JUDD: Some Mystery Car Puzzle Pieces Now In Place | Local News

A few answers have appeared regarding the “mystery car” that was the subject of last Saturday’s column.

The mystery about the car, which is pictured in an old photograph found in the former photo darkroom of The Greeneville Sun, is that it doesn’t look much like any other car common in the early decades of the 20th century, when the photo was made.

When Elizabeth Joan Shipley (the “Joan” is pronounced like “Jo Ann,” and that is the name she goes by) left me a phone message earlier in the week, she told me she knew some things about the mystery car, but not everything.

She knows what she knows because the woman in the photograph was her aunt, Annie Miller, who married Theodore “T.J.” Holt when Annie was still in her teens.
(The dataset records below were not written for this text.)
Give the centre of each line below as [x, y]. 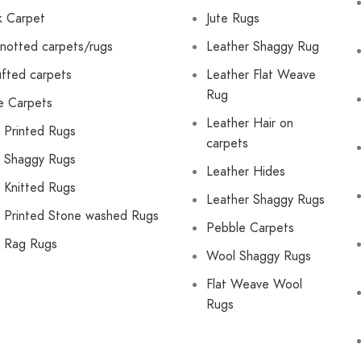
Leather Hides [246, 171]
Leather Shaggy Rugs [266, 199]
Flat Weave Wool [254, 284]
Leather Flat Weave [261, 75]
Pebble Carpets [250, 228]
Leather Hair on [250, 123]
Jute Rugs [233, 18]
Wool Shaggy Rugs [259, 256]
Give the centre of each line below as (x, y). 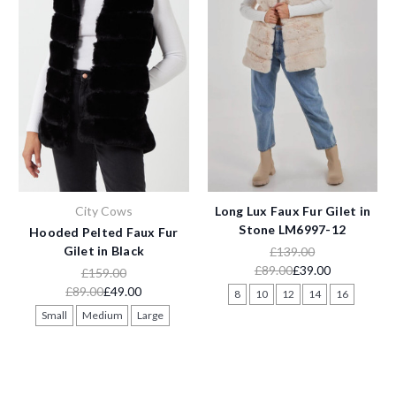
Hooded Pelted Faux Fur (104, 232)
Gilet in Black (103, 251)
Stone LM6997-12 (293, 230)
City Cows (103, 211)
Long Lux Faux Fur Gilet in (292, 211)
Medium (102, 316)
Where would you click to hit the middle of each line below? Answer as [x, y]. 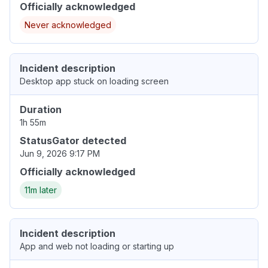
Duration [41, 110]
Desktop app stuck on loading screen [94, 81]
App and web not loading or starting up [97, 246]
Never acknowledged [68, 25]
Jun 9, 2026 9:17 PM [60, 154]
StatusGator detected [73, 141]
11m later [41, 190]

T.J. Holt, who was a good deal older than Annie, is the man behind the wheel of the roofless car in the photo, and also the man responsible for the car being in Greeneville.
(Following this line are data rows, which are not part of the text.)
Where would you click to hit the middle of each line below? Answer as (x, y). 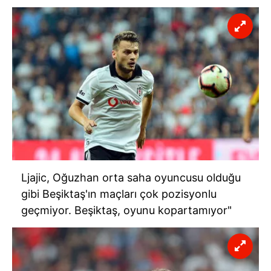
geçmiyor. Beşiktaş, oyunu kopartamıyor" (126, 210)
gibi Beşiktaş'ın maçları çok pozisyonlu (119, 194)
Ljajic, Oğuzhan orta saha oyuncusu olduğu (131, 177)
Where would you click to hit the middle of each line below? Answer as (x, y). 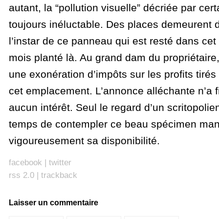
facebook (25, 163)
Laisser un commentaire (53, 203)
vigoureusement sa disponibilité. (84, 141)
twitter (60, 163)
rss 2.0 (21, 175)
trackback (59, 175)

I called Joan back and had a fun conversation about the car, the people in it, and more.

I asked her if T.J. Holt built the car himself, like an automotive Dr. Frankenstein, from parts from other cars, or did he buy it already modified?

Joan said that is one of the questions she can’t confidently answer. There are conflicting family stories about the car’s origin, she indicated. Some say he assembled it, others that he bought it as it was.

It also is possible that he bought the car already modified, then added further modifications of his own. In fact, Joan does know that the hood ornament on the car was an addition made by T.J., because he talked about it.

He wasn’t fully happy with the hood ornament and said so. He’d wanted an ornament with long wings stretching back over the hood of the car, but found the cost of materials to make such a large ornament was more than he was ready to pay. So he settled for something smaller.

The reason the car has no roof is that T.J. wanted it that way, believing that a roof would mar the looks of the vehicle. So when rain came, those in the car used umbrellas.

And what of the name “City Taxi” written on the side of the hood, with phone numbers?

T.J. painted that on himself, Joan says. And yes, despite what seems to be a lack of seating in the car, it was actually used as a taxi. There were two other seats in the rear part of the car that are not visible in the photo.

Those seats made for cramped riding, according to Joan, but she added that being carried around town in a taxi was enough of a novelty to many Greeneville people in that era that they didn’t mind a little crowding.

What kind of car was modified to create the taxi? That’s another answer Joan said she doesn’t know. Somebody who looked at the photo since last week’s column had suggested to me it could have been a Ford Model T, but in looking at pictures of Model T front grills from that period and comparing them to the one on the mystery car, there seem to be subtle differences along the top.

What became of the car after T.J. Holt’s death? “It just disappeared after he died,” according to Joan.

My guess is it probably is rust in the soil of some old junkyard now.

What of Joan’s Aunt Annie, T.J.’s wife, beside him in the car in the photograph? Joan knows several details about her aunt’s life, including the fact that she left Greeneville and moved to San Diego after T.J.’s death. Annie remained in California the rest of her life.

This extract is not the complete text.